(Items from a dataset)
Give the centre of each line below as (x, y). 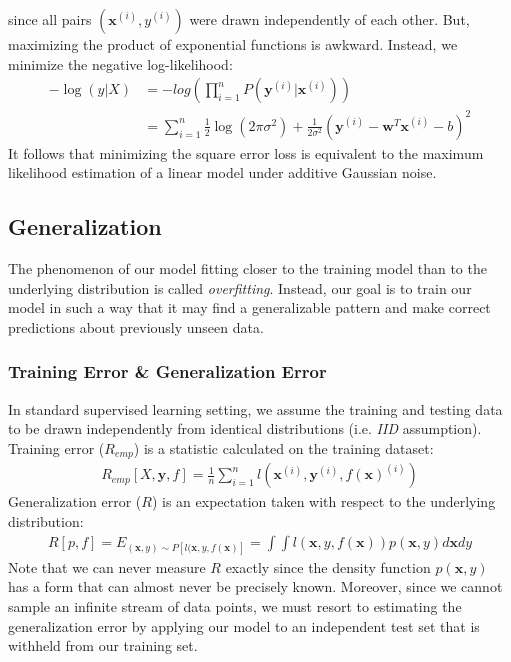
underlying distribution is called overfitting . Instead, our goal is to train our (240, 287)
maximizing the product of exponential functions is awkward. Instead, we (233, 44)
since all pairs (50, 19)
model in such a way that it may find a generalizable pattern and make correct (249, 307)
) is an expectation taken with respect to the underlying (323, 501)
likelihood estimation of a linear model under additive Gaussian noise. (222, 172)
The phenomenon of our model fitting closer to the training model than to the (247, 268)
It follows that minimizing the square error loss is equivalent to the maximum (246, 152)
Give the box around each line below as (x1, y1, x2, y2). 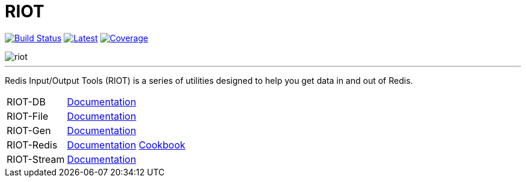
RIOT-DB (7, 95, 46, 108)
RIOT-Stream (7, 153, 65, 165)
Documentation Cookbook (67, 138, 186, 151)
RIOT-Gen (7, 124, 51, 136)
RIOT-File (7, 110, 49, 122)
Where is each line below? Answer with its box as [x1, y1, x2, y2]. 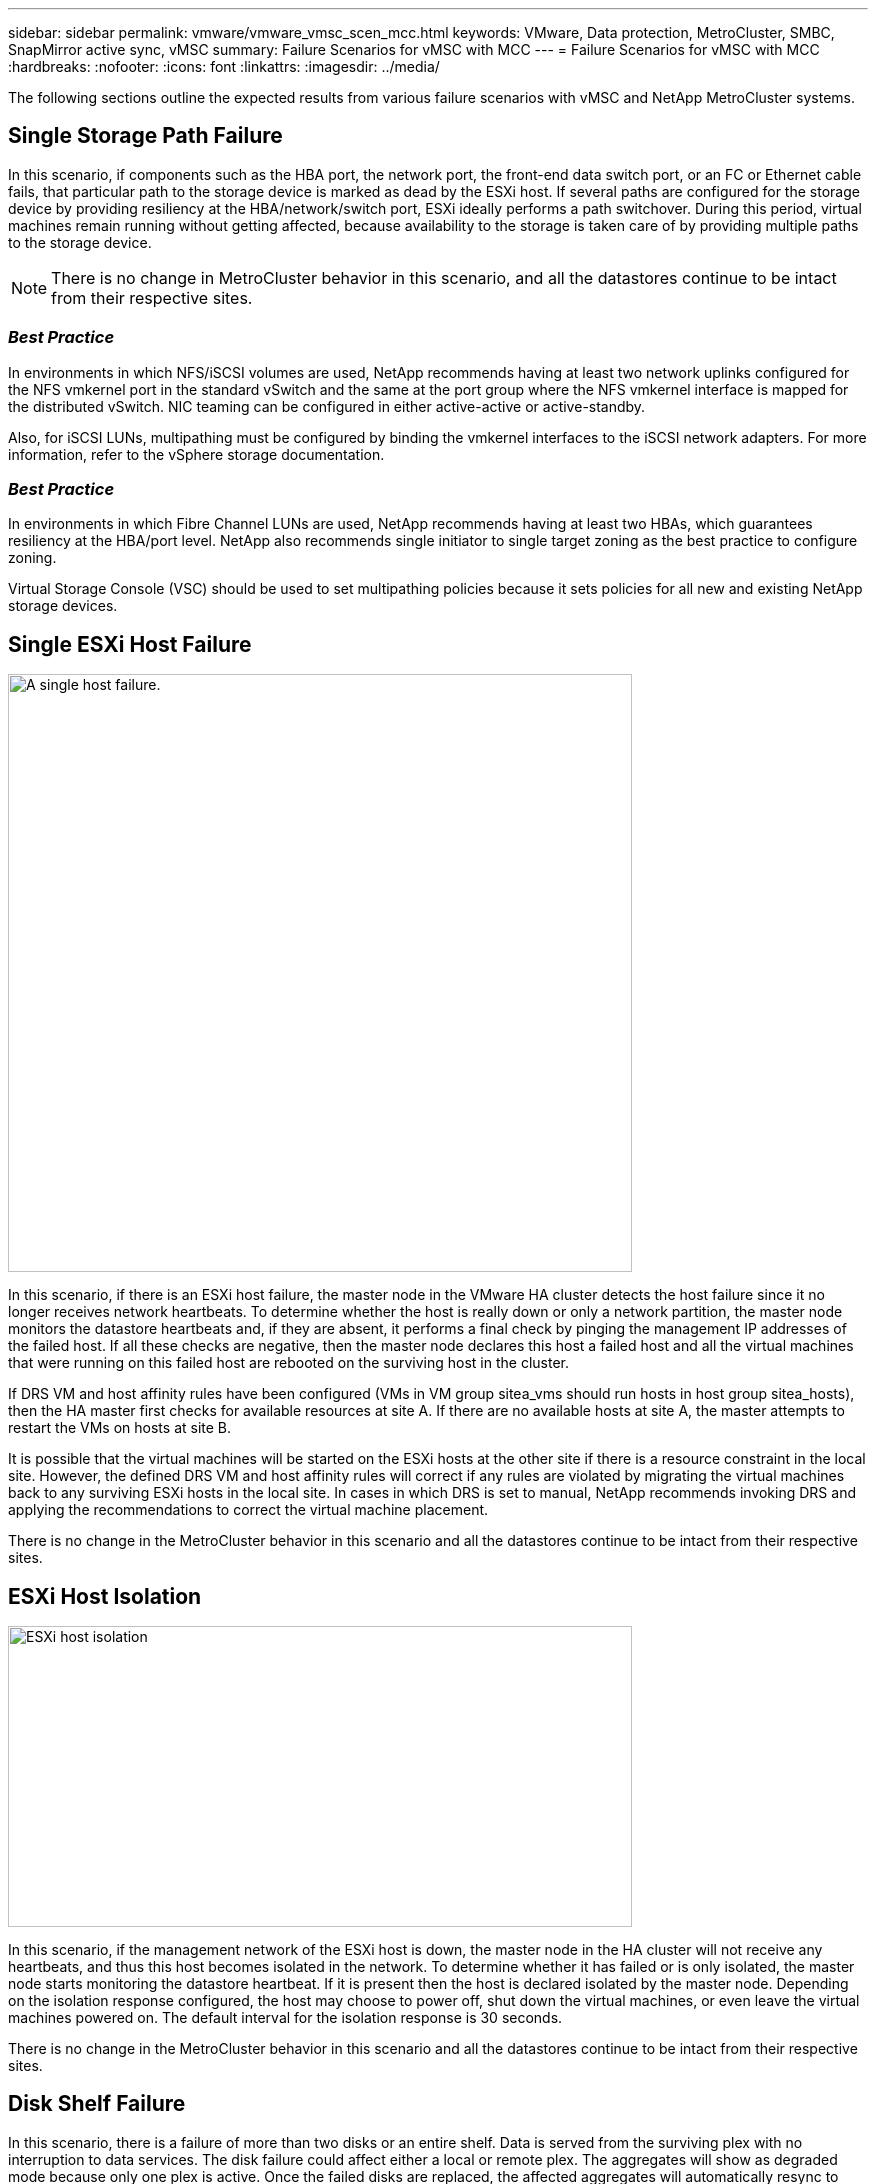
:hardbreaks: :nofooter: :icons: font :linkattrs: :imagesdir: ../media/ [8, 58, 440, 75]
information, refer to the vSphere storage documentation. [8, 445, 385, 463]
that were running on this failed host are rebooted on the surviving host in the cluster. [8, 1354, 569, 1372]
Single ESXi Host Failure [8, 631, 252, 657]
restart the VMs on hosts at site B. [8, 1419, 232, 1437]
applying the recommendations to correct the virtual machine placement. [8, 1501, 489, 1519]
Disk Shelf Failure [8, 2091, 186, 2117]
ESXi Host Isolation [8, 1583, 202, 1609]
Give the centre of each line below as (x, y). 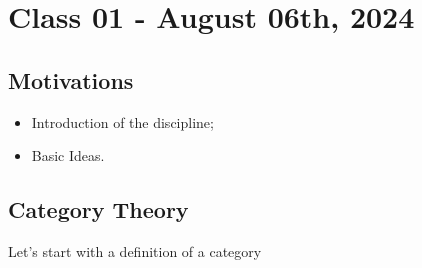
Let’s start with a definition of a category (135, 250)
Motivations (71, 79)
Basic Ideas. (68, 155)
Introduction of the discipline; (122, 121)
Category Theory (98, 209)
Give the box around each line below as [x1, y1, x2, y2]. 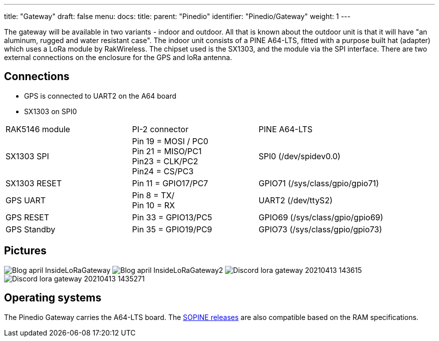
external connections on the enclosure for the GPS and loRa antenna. [4, 53, 232, 62]
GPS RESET [6, 212, 50, 222]
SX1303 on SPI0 [24, 107, 77, 116]
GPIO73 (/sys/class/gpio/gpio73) [259, 224, 382, 234]
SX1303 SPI [6, 151, 49, 161]
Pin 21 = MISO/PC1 [132, 146, 202, 156]
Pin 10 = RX [132, 200, 175, 210]
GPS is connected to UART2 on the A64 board [24, 91, 176, 100]
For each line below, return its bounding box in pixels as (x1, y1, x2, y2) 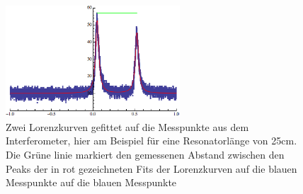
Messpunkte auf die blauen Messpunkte (6, 175, 177, 190)
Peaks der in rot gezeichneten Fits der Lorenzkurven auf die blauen (6, 161, 297, 176)
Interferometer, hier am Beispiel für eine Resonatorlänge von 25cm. (6, 133, 297, 148)
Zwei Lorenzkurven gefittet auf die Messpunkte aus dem (6, 119, 249, 134)
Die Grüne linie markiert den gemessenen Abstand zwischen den (6, 147, 285, 161)
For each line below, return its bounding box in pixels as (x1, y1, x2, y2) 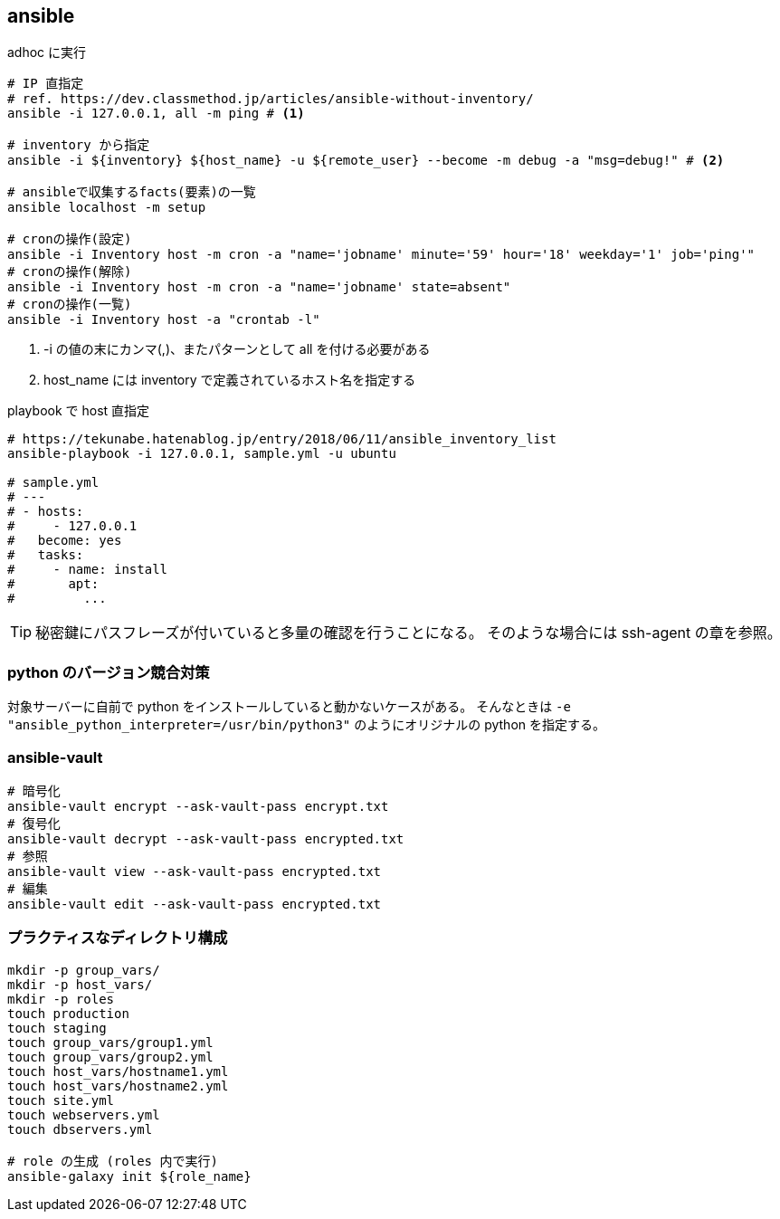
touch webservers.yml (7, 1107, 160, 1122)
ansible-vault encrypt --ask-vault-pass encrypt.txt (7, 798, 389, 814)
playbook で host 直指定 (7, 403, 150, 419)
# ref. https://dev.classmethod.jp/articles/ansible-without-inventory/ (7, 91, 534, 107)
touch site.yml (7, 1092, 115, 1108)
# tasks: (7, 548, 84, 563)
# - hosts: (7, 504, 84, 519)
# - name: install (7, 562, 168, 577)
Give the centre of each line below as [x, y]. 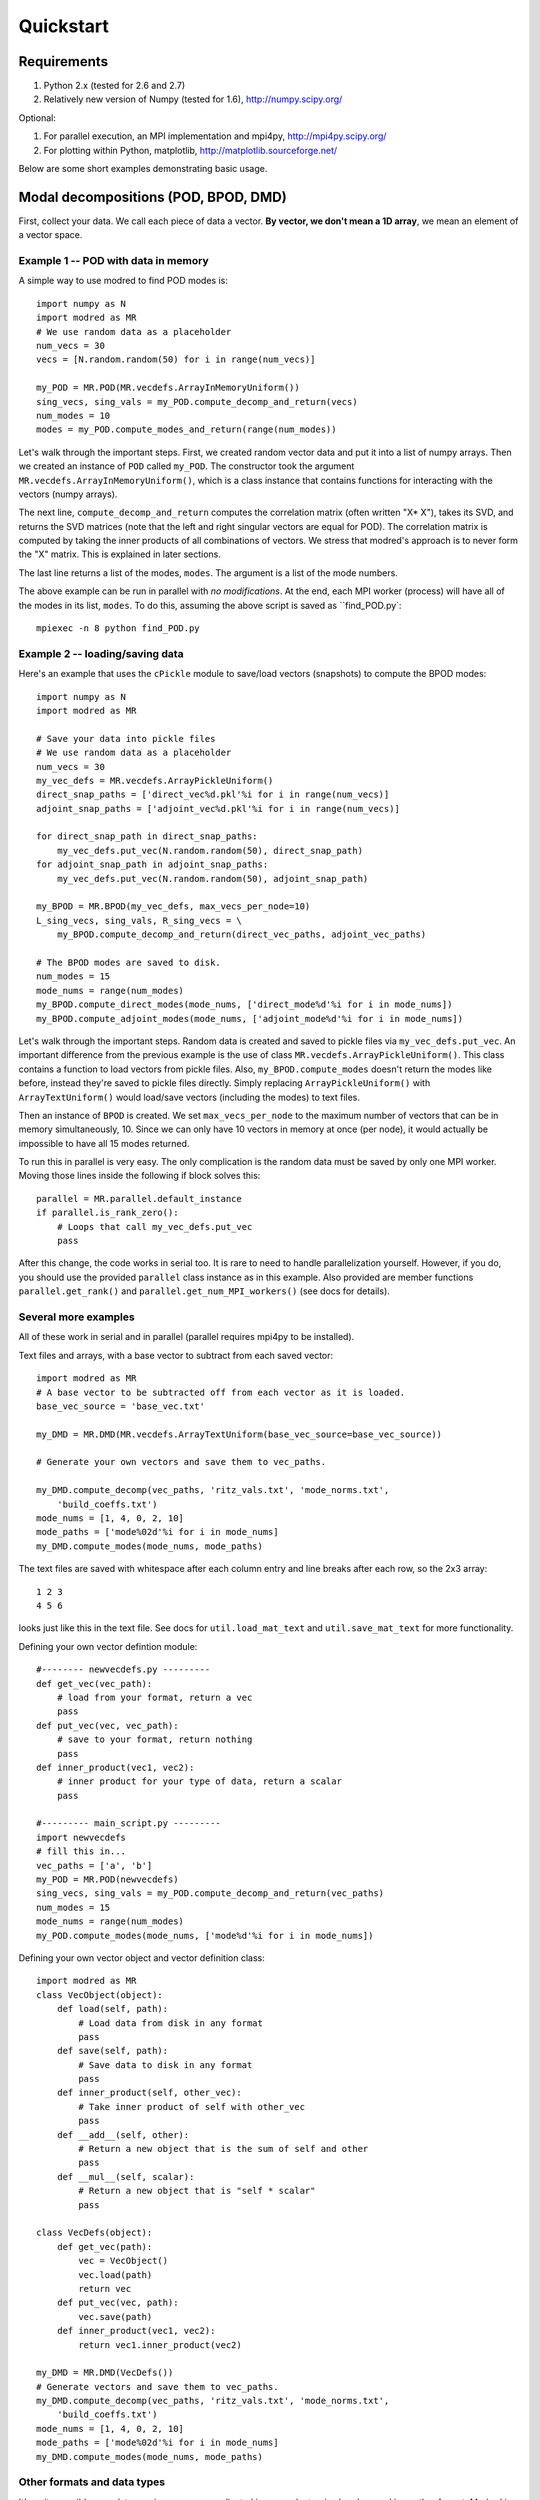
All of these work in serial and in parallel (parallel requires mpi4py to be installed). [186, 1337]
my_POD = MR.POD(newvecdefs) [107, 1879]
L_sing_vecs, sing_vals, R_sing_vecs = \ [139, 920]
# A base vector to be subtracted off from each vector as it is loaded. [221, 1392]
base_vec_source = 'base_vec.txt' [120, 1406]
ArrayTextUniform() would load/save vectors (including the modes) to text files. [189, 1097]
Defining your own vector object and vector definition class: [141, 1957]
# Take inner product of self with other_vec [191, 2106]
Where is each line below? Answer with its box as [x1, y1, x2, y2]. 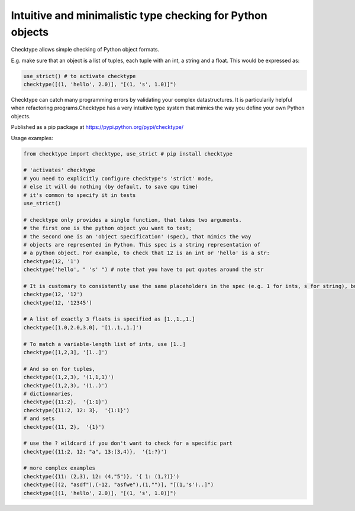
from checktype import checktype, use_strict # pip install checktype [23, 150, 233, 157]
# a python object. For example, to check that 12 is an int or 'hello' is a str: [23, 250, 270, 257]
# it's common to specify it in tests [23, 192, 136, 198]
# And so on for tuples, [23, 366, 96, 372]
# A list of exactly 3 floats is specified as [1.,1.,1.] [23, 316, 195, 322]
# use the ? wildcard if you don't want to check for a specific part [23, 440, 233, 447]
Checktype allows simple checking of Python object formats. [11, 46, 160, 53]
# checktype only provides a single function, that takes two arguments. [23, 216, 242, 223]
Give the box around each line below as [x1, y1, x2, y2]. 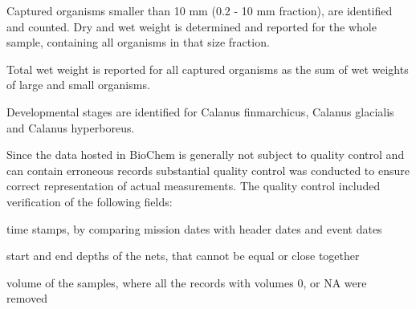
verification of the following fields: [6, 193, 173, 209]
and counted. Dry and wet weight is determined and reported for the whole [6, 18, 377, 35]
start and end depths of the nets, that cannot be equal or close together [6, 247, 360, 264]
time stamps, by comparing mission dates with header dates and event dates [6, 220, 382, 237]
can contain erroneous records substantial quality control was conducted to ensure [6, 161, 410, 178]
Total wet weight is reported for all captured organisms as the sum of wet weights [6, 60, 409, 77]
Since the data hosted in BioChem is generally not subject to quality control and [6, 146, 405, 163]
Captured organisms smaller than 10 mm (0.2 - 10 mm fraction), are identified [6, 2, 393, 18]

# What is expected
Tally up the lines above containing "Messpunkte"; the number is the full answer.

# Response to this exercise
2